I’ll outsource judging whether this amounts to reaching out to technologists to Chris Soghoian:

None of the big names named in the president’s “big data” review announcement are technologists. DC at its finest.

But I’m particularly interested in Penny Pritzker’s presence on the list.

After Cass Sunstein and Geoffrey Stone ended up being too independent to deliver the whitewash Obama wanted, he has picked one of his biggest campaign donors to review Big Data.

So I guess by “Big Data” we know what Obama meant.

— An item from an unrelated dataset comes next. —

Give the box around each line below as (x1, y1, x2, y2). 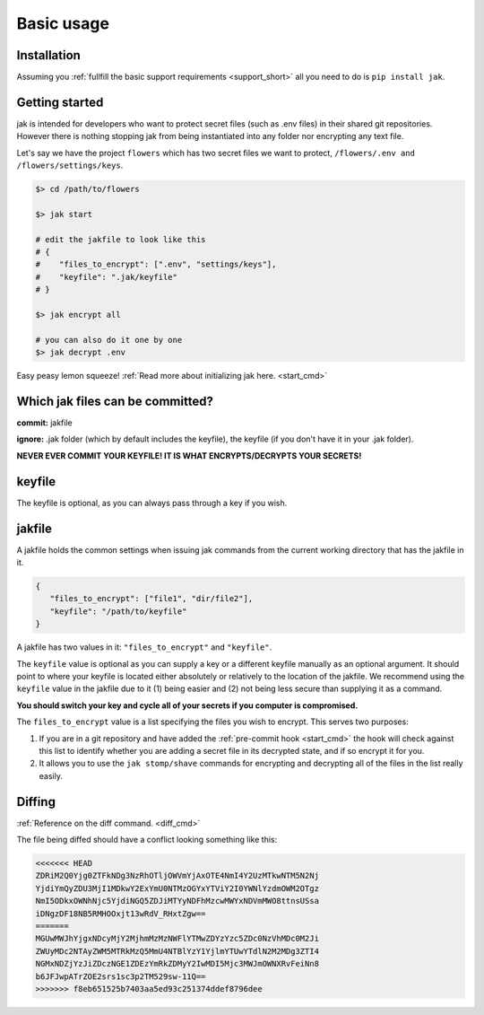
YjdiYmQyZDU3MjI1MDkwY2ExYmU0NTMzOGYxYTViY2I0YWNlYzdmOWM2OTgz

Worse still, Pritzker heads up an Agency that — it is increasingly clear — serves a key role in offering carrots and sticks to coerce compliance from private companies with government data demands. And compliance not just for the purposes of defense of spying, but also for cyberoffense. Not exactly the kind of person who might expect candor from the Big Data companies likely to be coerced by the government.

8 replies
  1. Greg Bean (@GregLBean) says:

    @prostratedragon: So either you are trying to say Manet’s painting has some significance to this post or you’re stoned on l’herbe you had for lunch.

    You’ll need to elaborate thanks.

  2. Peterr says:

    No technologists? Oh, c’mon Marcy. Have you seen the size and complexity of those campaign contribution databases?

    These are folks with lots of database experience — how to build them, how to elaborate on them by chaining out on an individual’s contribution history (both through time and with various contributions in the same cycle), how to add to their usefulness by combining them with other contribution databases (colleges, 501(c)3s, etc), how to track contacts so as to be able to apply appropriate peer pressure, how to carefully target limited resources on targets most likely to produce the greatest return, . . .

    (Mark Penn is probably having a sad that he wasn’t named to this panel.)

    I’m surprised you missed this, Marcy.

  3. Peterr says:

    Watching Penny on MSNBC with Chuck Todd . . . “Business is my client” says Penny, in answer to a question about Davos being an elitist event.

    That pretty much says it.

  4. jerryy says:

    @prostratedragon: Yeah a public scandal of sorts that would not surprise folks that read Mz. Emptywheel’s work because as Zola noted: “But no one goes to the Louvre to be scandalized.”